§ **Supplied material**:
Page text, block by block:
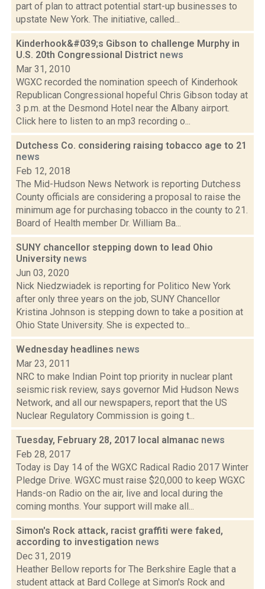
part of plan to attract potential start-up businesses to
upstate New York. The initiative, called...
Kinderhook&#039;s Gibson to challenge Murphy in
U.S. 20th Congressional District news
Mar 31, 2010
WGXC recorded the nomination speech of Kinderhook
Republican Congressional hopeful Chris Gibson today at
3 p.m. at the Desmond Hotel near the Albany airport.
Click here to listen to an mp3 recording o...
Dutchess Co. considering raising tobacco age to 21
news
Feb 12, 2018
The Mid-Hudson News Network is reporting Dutchess
County officials are considering a proposal to raise the
minimum age for purchasing tobacco in the county to 21.
Board of Health member Dr. William Ba...
SUNY chancellor stepping down to lead Ohio
University news
Jun 03, 2020
Nick Niedzwiadek is reporting for Politico New York
after only three years on the job, SUNY Chancellor
Kristina Johnson is stepping down to take a position at
Ohio State University. She is expected to...
Wednesday headlines news
Mar 23, 2011
NRC to make Indian Point top priority in nuclear plant
seismic risk review, says governor Mid Hudson News
Network, and all our newspapers, report that the US
Nuclear Regulatory Commission is going t...
Tuesday, February 28, 2017 local almanac news
Feb 28, 2017
Today is Day 14 of the WGXC Radical Radio 2017 Winter
Pledge Drive. WGXC must raise $20,000 to keep WGXC
Hands-on Radio on the air, live and local during the
coming months. Your support will make all...
Simon's Rock attack, racist graffiti were faked,
according to investigation news
Dec 31, 2019
Heather Bellow reports for The Berkshire Eagle that a
student attack at Bard College at Simon's Rock and
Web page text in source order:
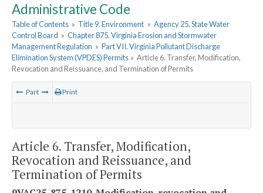
Administrative Code
Table of Contents » Title 9. Environment » Agency 25. State Water
Control Board » Chapter 875. Virginia Erosion and Stormwater
Management Regulation » Part VII. Virginia Pollutant Discharge
Elimination System (VPDES) Permits » Article 6. Transfer, Modification,
Revocation and Reissuance, and Termination of Permits
Part Print
Article 6. Transfer, Modification,
Revocation and Reissuance, and
Termination of Permits
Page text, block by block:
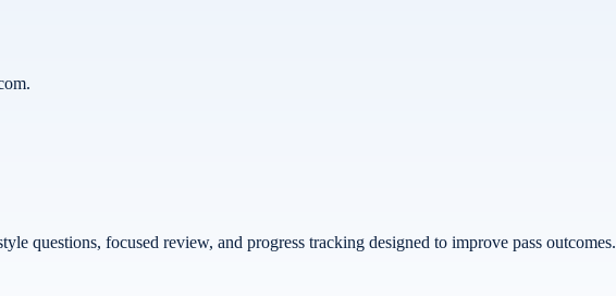
.
questions, focused review, and progress tracking designed to improve pass outcomes.

§ **Task prompt**:
Reproduce the data in full. Do not carry over any picture.

§ **Answer**:
Page text, block by block:
part of plan to attract potential start-up businesses to
upstate New York. The initiative, called...
Kinderhook&#039;s Gibson to challenge Murphy in
U.S. 20th Congressional District news
Mar 31, 2010
WGXC recorded the nomination speech of Kinderhook
Republican Congressional hopeful Chris Gibson today at
3 p.m. at the Desmond Hotel near the Albany airport.
Click here to listen to an mp3 recording o...
Dutchess Co. considering raising tobacco age to 21
news
Feb 12, 2018
The Mid-Hudson News Network is reporting Dutchess
County officials are considering a proposal to raise the
minimum age for purchasing tobacco in the county to 21.
Board of Health member Dr. William Ba...
SUNY chancellor stepping down to lead Ohio
University news
Jun 03, 2020
Nick Niedzwiadek is reporting for Politico New York
after only three years on the job, SUNY Chancellor
Kristina Johnson is stepping down to take a position at
Ohio State University. She is expected to...
Wednesday headlines news
Mar 23, 2011
NRC to make Indian Point top priority in nuclear plant
seismic risk review, says governor Mid Hudson News
Network, and all our newspapers, report that the US
Nuclear Regulatory Commission is going t...
Tuesday, February 28, 2017 local almanac news
Feb 28, 2017
Today is Day 14 of the WGXC Radical Radio 2017 Winter
Pledge Drive. WGXC must raise $20,000 to keep WGXC
Hands-on Radio on the air, live and local during the
coming months. Your support will make all...
Simon's Rock attack, racist graffiti were faked,
according to investigation news
Dec 31, 2019
Heather Bellow reports for The Berkshire Eagle that a
student attack at Bard College at Simon's Rock and
Web page text in source order:
Administrative Code
Table of Contents » Title 9. Environment » Agency 25. State Water
Control Board » Chapter 875. Virginia Erosion and Stormwater
Management Regulation » Part VII. Virginia Pollutant Discharge
Elimination System (VPDES) Permits » Article 6. Transfer, Modification,
Revocation and Reissuance, and Termination of Permits
Part Print
Article 6. Transfer, Modification,
Revocation and Reissuance, and
Termination of Permits
Page text, block by block:
.
questions, focused review, and progress tracking designed to improve pass outcomes.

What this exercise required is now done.